■ **Exercise goal**: Beginning with the line containing "Miscellaneous Changes of" and ending with the last line of the records, set down every line exactly.

■ **Records from a dataset**:
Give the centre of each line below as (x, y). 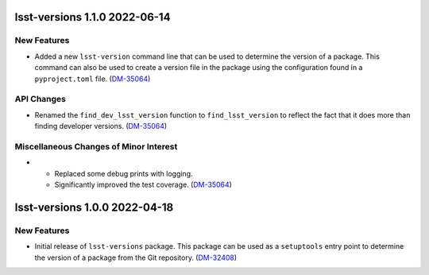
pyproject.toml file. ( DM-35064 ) (93, 79)
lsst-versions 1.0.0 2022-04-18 (94, 207)
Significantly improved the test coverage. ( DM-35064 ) (143, 184)
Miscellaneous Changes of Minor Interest (96, 146)
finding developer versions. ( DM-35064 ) (101, 126)
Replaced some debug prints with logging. (124, 173)
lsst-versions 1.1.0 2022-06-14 (93, 17)
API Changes (41, 99)

■ **Expected output**:
Miscellaneous Changes of Minor Interest (96, 146)
finding developer versions. ( DM-35064 ) (101, 126)
Replaced some debug prints with logging. (124, 173)
lsst-versions 1.1.0 2022-06-14 (93, 17)
API Changes (41, 99)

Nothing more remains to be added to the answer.